• What to do
Go through the records and give each one again exactly, omitting the images.

• Exercise inputs
----
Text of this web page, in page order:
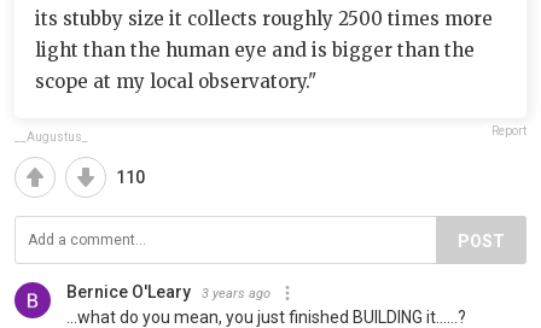
its stubby size it collects roughly 2500 times more
light than the human eye and is bigger than the
scope at my local observatory."
__Augustus_ Report
110
POST
Bernice O'Leary 3 years ago
...what do you mean, you just finished BUILDING it......?
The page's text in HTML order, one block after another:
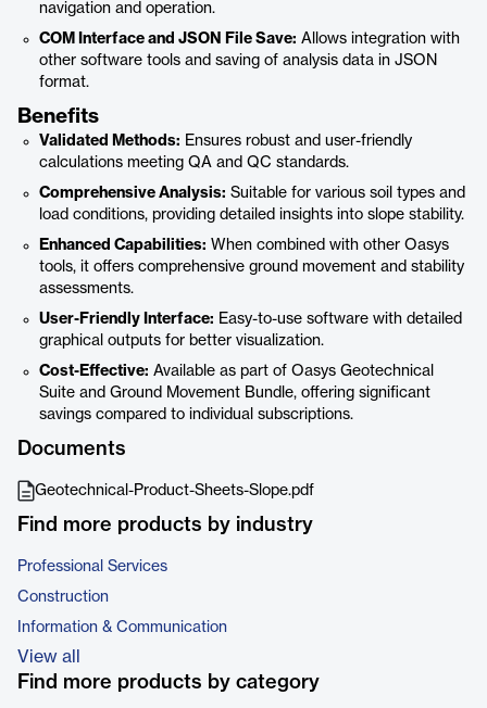
navigation and operation.
COM Interface and JSON File Save: Allows integration with
other software tools and saving of analysis data in JSON
format.
Benefits
Validated Methods: Ensures robust and user-friendly
calculations meeting QA and QC standards.
Comprehensive Analysis: Suitable for various soil types and
load conditions, providing detailed insights into slope stability.
Enhanced Capabilities: When combined with other Oasys
tools, it offers comprehensive ground movement and stability
assessments.
User-Friendly Interface: Easy-to-use software with detailed
graphical outputs for better visualization.
Cost-Effective: Available as part of Oasys Geotechnical
Suite and Ground Movement Bundle, offering significant
savings compared to individual subscriptions.
Documents
Geotechnical-Product-Sheets-Slope.pdf
Find more products by industry
Professional Services
Construction
Information & Communication
View all
Find more products by category
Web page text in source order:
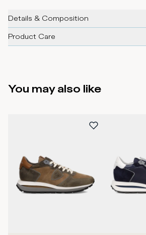
Details & Composition
Product Care
You may also like
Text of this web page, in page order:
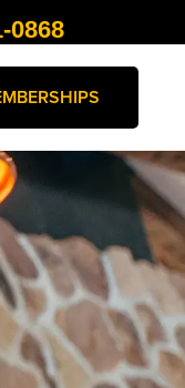
0868
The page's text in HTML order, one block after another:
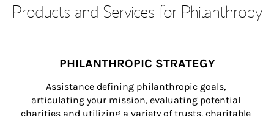
Products and Services for Philanthropy
PHILANTHROPIC STRATEGY
Assistance defining philanthropic goals,
articulating your mission, evaluating potential
charities and utilizing a variety of trusts, charitable
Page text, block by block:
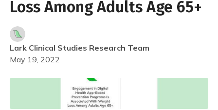
Loss Among Adults Age 65+
Lark Clinical Studies Research Team
May 19, 2022
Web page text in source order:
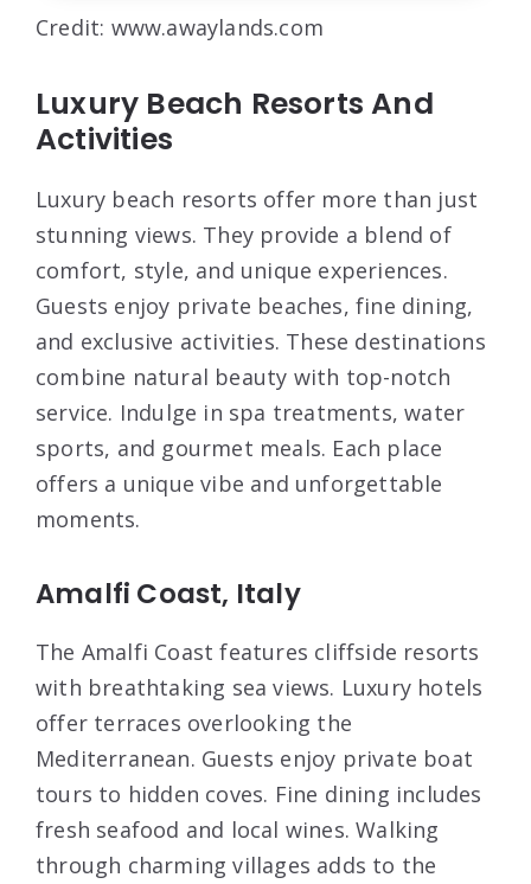
Credit: www.awaylands.com
Luxury Beach Resorts And
Activities
Luxury beach resorts offer more than just
stunning views. They provide a blend of
comfort, style, and unique experiences.
Guests enjoy private beaches, fine dining,
and exclusive activities. These destinations
combine natural beauty with top-notch
service. Indulge in spa treatments, water
sports, and gourmet meals. Each place
offers a unique vibe and unforgettable
moments.
Amalfi Coast, Italy
The Amalfi Coast features cliffside resorts
with breathtaking sea views. Luxury hotels
offer terraces overlooking the
Mediterranean. Guests enjoy private boat
tours to hidden coves. Fine dining includes
fresh seafood and local wines. Walking
through charming villages adds to the
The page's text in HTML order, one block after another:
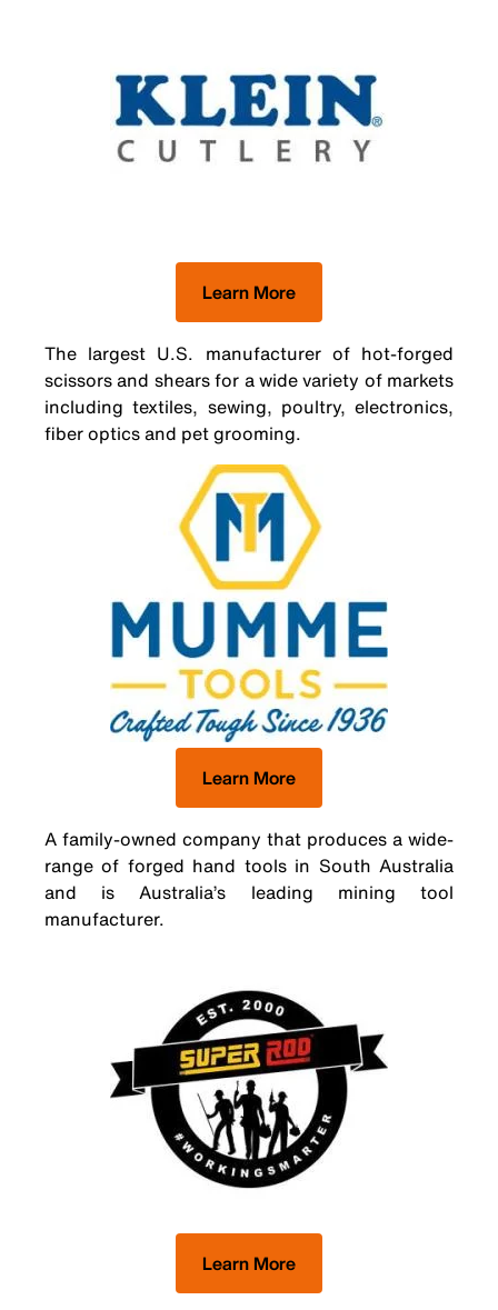
Learn More
The largest U.S. manufacturer of hot-forged
scissors and shears for a wide variety of markets
including textiles, sewing, poultry, electronics,
fiber optics and pet grooming.
Learn More
A family-owned company that produces a wide-
range of forged hand tools in South Australia
and is Australia’s leading mining tool
manufacturer.
Learn More
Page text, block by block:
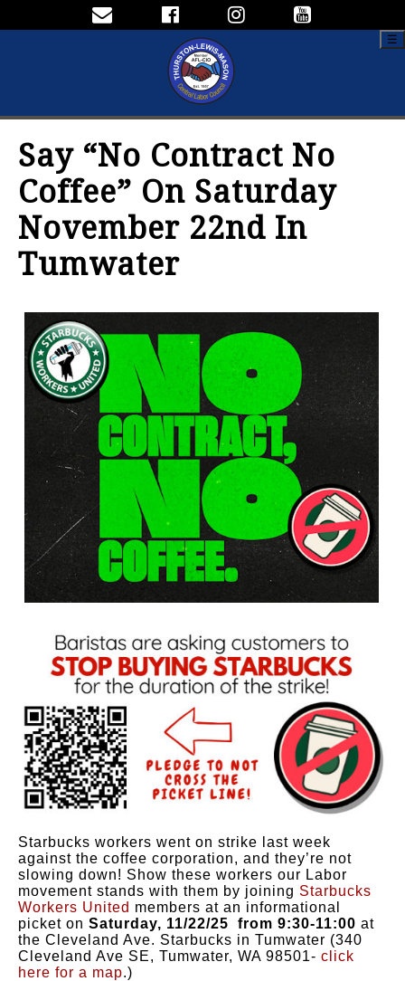
☰
Say “No Contract No
Coffee” On Saturday
November 22nd In
Tumwater
Starbucks workers went on strike last week
against the coffee corporation, and they’re not
slowing down! Show these workers our Labor
movement stands with them by joining Starbucks
Workers United members at an informational
picket on Saturday, 11/22/25 from 9:30-11:00 at
the Cleveland Ave. Starbucks in Tumwater (340
Cleveland Ave SE, Tumwater, WA 98501- click
here for a map.)
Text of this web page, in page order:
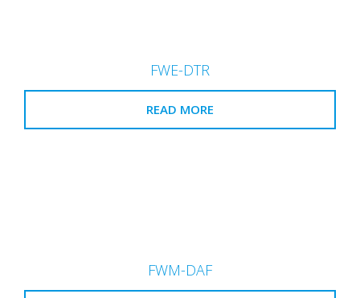
FWE-DTR
READ MORE
FWM-DAF
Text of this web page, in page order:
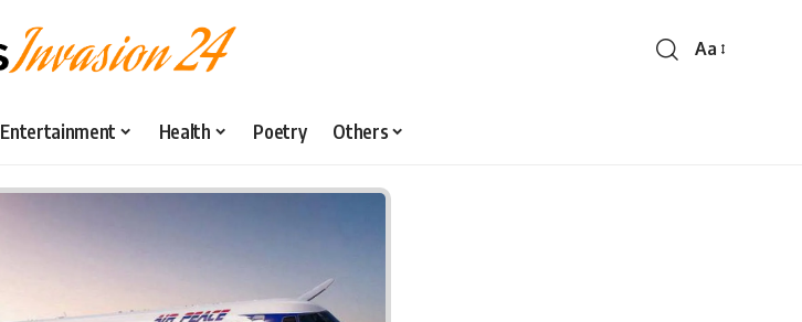
Font
Aa
Entertainment Health Poetry Others
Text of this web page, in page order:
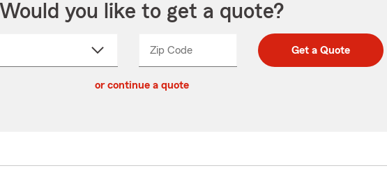
Would you like to get a quote?
Zip CodeEnter
Enter
_____ Get a Quote
or continue a quote
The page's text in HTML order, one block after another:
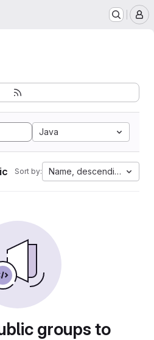
Java
Sort by: Name, descending
groups to
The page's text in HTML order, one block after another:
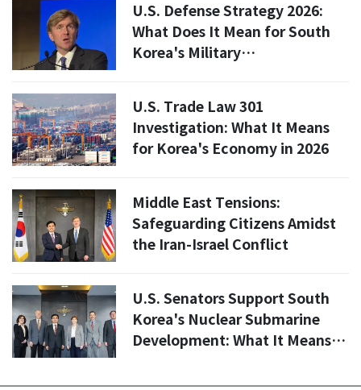
U.S. Defense Strategy 2026:
What Does It Mean for South
Korea's Military
U.S. Trade Law 301
Investigation: What It Means
for Korea's Economy in 2026
Middle East Tensions:
Safeguarding Citizens Amidst
the Iran-Israel Conflict
U.S. Senators Support South
Korea's Nuclear Submarine
Development: What It Means
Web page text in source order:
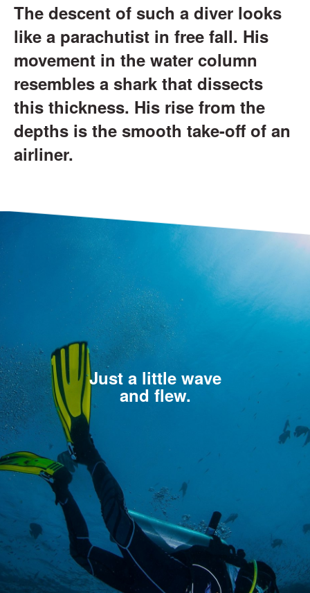
The descent of such a diver looks
like a parachutist in free fall. His
movement in the water column
resembles a shark that dissects
this thickness. His rise from the
depths is the smooth take-off of an
airliner.
Just a little wave
and flew.
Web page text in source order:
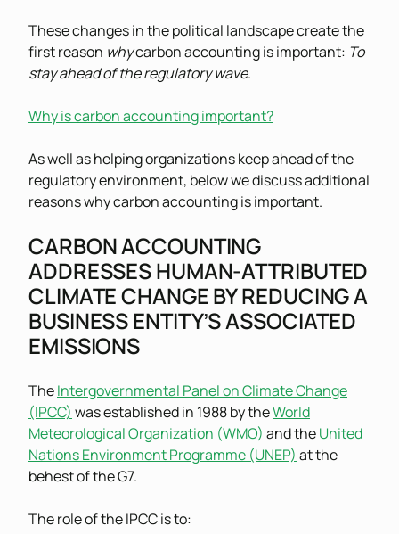
These changes in the political landscape create the
first reason whycarbon accounting is important: To
stay ahead of the regulatory wave.
Why is carbon accounting important?
As well as helping organizations keep ahead of the
regulatory environment, below we discuss additional
reasons why carbon accounting is important.
CARBON ACCOUNTING
ADDRESSES HUMAN-ATTRIBUTED
CLIMATE CHANGE BY REDUCING A
BUSINESS ENTITY’S ASSOCIATED
EMISSIONS
TheIntergovernmental Panel on Climate Change
(IPCC) was established in 1988 by theWorld
Meteorological Organization (WMO) and theUnited
Nations Environment Programme (UNEP) at the
behest of the G7.
The role of the IPCC is to:
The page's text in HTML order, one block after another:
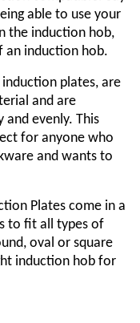
able to use your
the induction hob,
an induction hob.
plates, are
and are
evenly. This
for anyone who
and wants to
Plates come in a
to fit all types of
oval or square
induction hob for
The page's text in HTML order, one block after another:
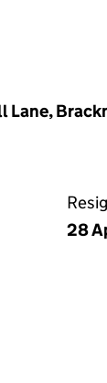
Lane,
28
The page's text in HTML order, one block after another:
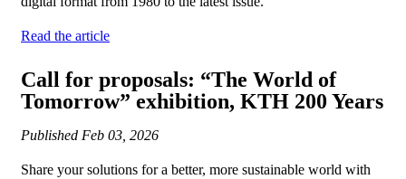
Read the article
Call for proposals: “The World of
Tomorrow” exhibition, KTH 200 Years
Published Feb 03, 2026
Share your solutions for a better, more sustainable world with
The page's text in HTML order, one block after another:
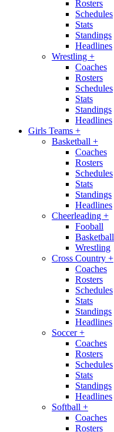
Rosters
Schedules
Stats
Standings
Headlines
Wrestling +
Coaches
Rosters
Schedules
Stats
Standings
Headlines
Girls Teams +
Basketball +
Coaches
Rosters
Schedules
Stats
Standings
Headlines
Cheerleading +
Fooball
Basketball
Wrestling
Cross Country +
Coaches
Rosters
Schedules
Stats
Standings
Headlines
Soccer+
Coaches
Rosters
Schedules
Stats
Standings
Headlines
Softball +
Coaches
Rosters
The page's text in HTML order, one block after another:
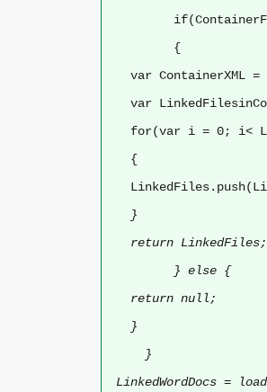
{
var ContainerXML =
var
for(var i = 0; i<
{
}
return LinkedFiles;
} else {
return null;
}
}
LinkedWordDocs =
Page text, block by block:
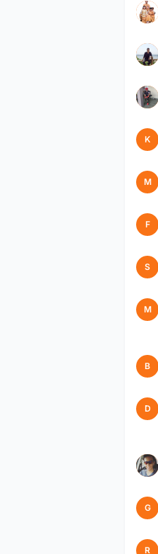
K
1
A
K
M
F
S
M
B
D
M
G
R
----
• Exercise output
Text of this web page, in page order:
its stubby size it collects roughly 2500 times more
light than the human eye and is bigger than the
scope at my local observatory."
__Augustus_ Report
110
POST
Bernice O'Leary 3 years ago
...what do you mean, you just finished BUILDING it......?
The page's text in HTML order, one block after another:
navigation and operation.
COM Interface and JSON File Save: Allows integration with
other software tools and saving of analysis data in JSON
format.
Benefits
Validated Methods: Ensures robust and user-friendly
calculations meeting QA and QC standards.
Comprehensive Analysis: Suitable for various soil types and
load conditions, providing detailed insights into slope stability.
Enhanced Capabilities: When combined with other Oasys
tools, it offers comprehensive ground movement and stability
assessments.
User-Friendly Interface: Easy-to-use software with detailed
graphical outputs for better visualization.
Cost-Effective: Available as part of Oasys Geotechnical
Suite and Ground Movement Bundle, offering significant
savings compared to individual subscriptions.
Documents
Geotechnical-Product-Sheets-Slope.pdf
Find more products by industry
Professional Services
Construction
Information & Communication
View all
Find more products by category
Web page text in source order:
Details & Composition
Product Care
You may also like
Text of this web page, in page order:
0868
The page's text in HTML order, one block after another:
Products and Services for Philanthropy
PHILANTHROPIC STRATEGY
Assistance defining philanthropic goals,
articulating your mission, evaluating potential
charities and utilizing a variety of trusts, charitable
Page text, block by block:
Loss Among Adults Age 65+
Lark Clinical Studies Research Team
May 19, 2022
Web page text in source order:
Credit: www.awaylands.com
Luxury Beach Resorts And
Activities
Luxury beach resorts offer more than just
stunning views. They provide a blend of
comfort, style, and unique experiences.
Guests enjoy private beaches, fine dining,
and exclusive activities. These destinations
combine natural beauty with top-notch
service. Indulge in spa treatments, water
sports, and gourmet meals. Each place
offers a unique vibe and unforgettable
moments.
Amalfi Coast, Italy
The Amalfi Coast features cliffside resorts
with breathtaking sea views. Luxury hotels
offer terraces overlooking the
Mediterranean. Guests enjoy private boat
tours to hidden coves. Fine dining includes
fresh seafood and local wines. Walking
through charming villages adds to the
The page's text in HTML order, one block after another:
Learn More
The largest U.S. manufacturer of hot-forged
scissors and shears for a wide variety of markets
including textiles, sewing, poultry, electronics,
fiber optics and pet grooming.
Learn More
A family-owned company that produces a wide-
range of forged hand tools in South Australia
and is Australia’s leading mining tool
manufacturer.
Learn More
Page text, block by block:
☰
Say “No Contract No
Coffee” On Saturday
November 22nd In
Tumwater
Starbucks workers went on strike last week
against the coffee corporation, and they’re not
slowing down! Show these workers our Labor
movement stands with them by joining Starbucks
Workers United members at an informational
picket on Saturday, 11/22/25 from 9:30-11:00 at
the Cleveland Ave. Starbucks in Tumwater (340
Cleveland Ave SE, Tumwater, WA 98501- click
here for a map.)
Text of this web page, in page order:
FWE-DTR
READ MORE
FWM-DAF
Text of this web page, in page order:
Font
Aa
Entertainment Health Poetry Others
Text of this web page, in page order:
Would you like to get a quote?
Zip CodeEnter
Enter
_____ Get a Quote
or continue a quote
The page's text in HTML order, one block after another:
Java
Sort by: Name, descending
groups to
The page's text in HTML order, one block after another:
U.S. Defense Strategy 2026:
What Does It Mean for South
Korea's Military
U.S. Trade Law 301
Investigation: What It Means
for Korea's Economy in 2026
Middle East Tensions:
Safeguarding Citizens Amidst
the Iran-Israel Conflict
U.S. Senators Support South
Korea's Nuclear Submarine
Development: What It Means
Web page text in source order:
The descent of such a diver looks
like a parachutist in free fall. His
movement in the water column
resembles a shark that dissects
this thickness. His rise from the
depths is the smooth take-off of an
airliner.
Just a little wave
and flew.
Web page text in source order:
These changes in the political landscape create the
first reason whycarbon accounting is important: To
stay ahead of the regulatory wave.
Why is carbon accounting important?
As well as helping organizations keep ahead of the
regulatory environment, below we discuss additional
reasons why carbon accounting is important.
CARBON ACCOUNTING
ADDRESSES HUMAN-ATTRIBUTED
CLIMATE CHANGE BY REDUCING A
BUSINESS ENTITY’S ASSOCIATED
EMISSIONS
TheIntergovernmental Panel on Climate Change
(IPCC) was established in 1988 by theWorld
Meteorological Organization (WMO) and theUnited
Nations Environment Programme (UNEP) at the
behest of the G7.
The role of the IPCC is to:
The page's text in HTML order, one block after another:
able to use your
the induction hob,
an induction hob.
plates, are
and are
evenly. This
for anyone who
and wants to
Plates come in a
to fit all types of
oval or square
induction hob for
The page's text in HTML order, one block after another:
Lane,
28
The page's text in HTML order, one block after another:
Read the article
Call for proposals: “The World of
Tomorrow” exhibition, KTH 200 Years
Published Feb 03, 2026
Share your solutions for a better, more sustainable world with
The page's text in HTML order, one block after another:
Rosters
Schedules
Stats
Standings
Headlines
Wrestling +
Coaches
Rosters
Schedules
Stats
Standings
Headlines
Girls Teams +
Basketball +
Coaches
Rosters
Schedules
Stats
Standings
Headlines
Cheerleading +
Fooball
Basketball
Wrestling
Cross Country +
Coaches
Rosters
Schedules
Stats
Standings
Headlines
Soccer+
Coaches
Rosters
Schedules
Stats
Standings
Headlines
Softball +
Coaches
Rosters
The page's text in HTML order, one block after another:
{
var ContainerXML =
var
for(var i = 0; i<
{
}
return LinkedFiles;
} else {
return null;
}
}
LinkedWordDocs =
Page text, block by block:
K
1
A
K
M
F
S
M
B
D
M
G
R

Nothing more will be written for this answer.